Pippin knew full well, all right, the conspiracy that swirled around him to give him what he wanted, him who could not have what he truly wanted, ever again, no matter what the healers said about progress and getting better and little by little. Since the coach had fallen, and him under it, they'd watched him slipping away, slowly, ever so slowly, for he fought with all the courage he'd brought back from the Southlands, but little by little in truth.

And if Ferdi must ride through the night to bring him ham for his Firstday breakfast, well, it was too small a price to pay for Diamond's smile, for Pippin's surprise and delight.

He only wished that Farmer Oatley would raise a pig or three a-purpose for the Thain, and let Ferdi or even some other Took haul it away in a waggon, as if he'd come a-purpose to fetch the meat, and not as if Ferdi took away a ham or two on accident, or afterthought on the good farmer's part, as a sort of parting gift.

But no. Ferdi had to ride to the farm in the North Farthing, famed for its honey-cured bacon and hams (though none were for sale, it was said, and only to be had as gifts or at a neighbour's wedding breakfast), as if he were negotiating the purchase of a waggonload of next year's oats. The ham was a parting gift, sent to the Thain in thanks for his custom.

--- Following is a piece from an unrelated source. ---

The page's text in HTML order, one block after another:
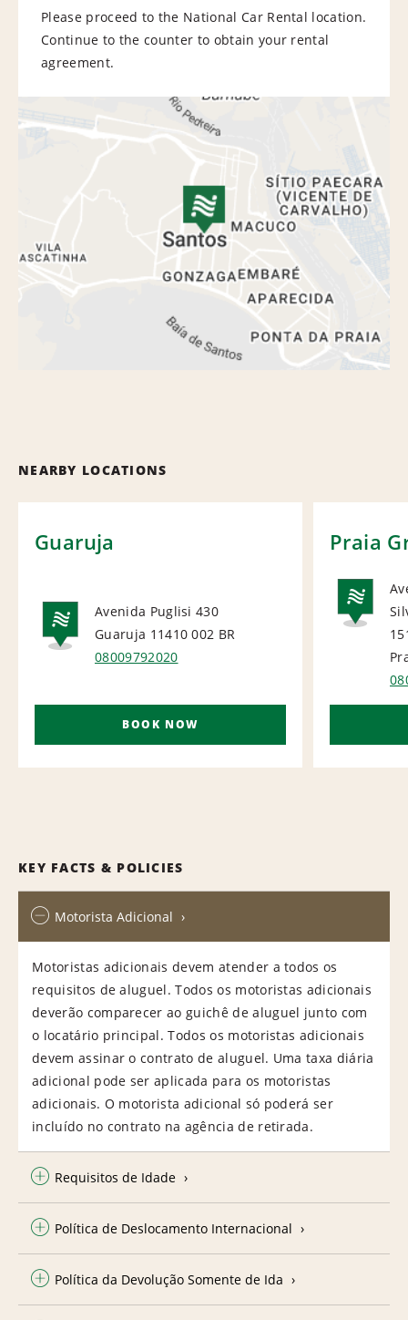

After a filling tea, Ferdi saddled his pony, wrinkling his nose as he added the saddlebags with their load of strong cheese. Though it was well wrapped in layers of paper, he suspected he'd have to discard those particular bags, unless Old Tom the stablemaster knew of a way to get the odour out, once the cheese went to the kitchens.

The pony tossed his head in irritation as the hams, also well-wrapped and tied, were hung in front of the saddle, cramping Ferdi's knees, and the large packet containing a generous slab of bacon tied over the back of the saddle, secured to the strap that held the saddlebags with their noisome load. It would not make for comfortable riding, all that bulk surrounding him, Ferdi thought, and patted the pony's neck as he swung into the saddle.

The fine ears were pinned back, and he could feel the pony's back hump under him. 'Steady, Star,' he said, 'It's only myself.'

The pony's head craned round, dark eye regarding him with a deep look. Yourself, and how many other hobbits? it seemed to say.

Ferdi laughed. 'The sooner we're home, the sooner you can be rid of your burdens,' he said.

Starfire shook his head, snorting as if in agreement.

Ferdi raised his hand to the farmer and his family, standing in the light that spilled from the open doorway. 'Good night!' he called. 'Glad Yule!'

'Good night!' they chorused in return, and the farmer's wife added, 'Safe journey!'

Trust a wife to think of such a thing, but Ferdi only called 'Good night!' once more, smiled at the fare-thee-wells that rose about him, and turned the pony's face away from the gleaming light.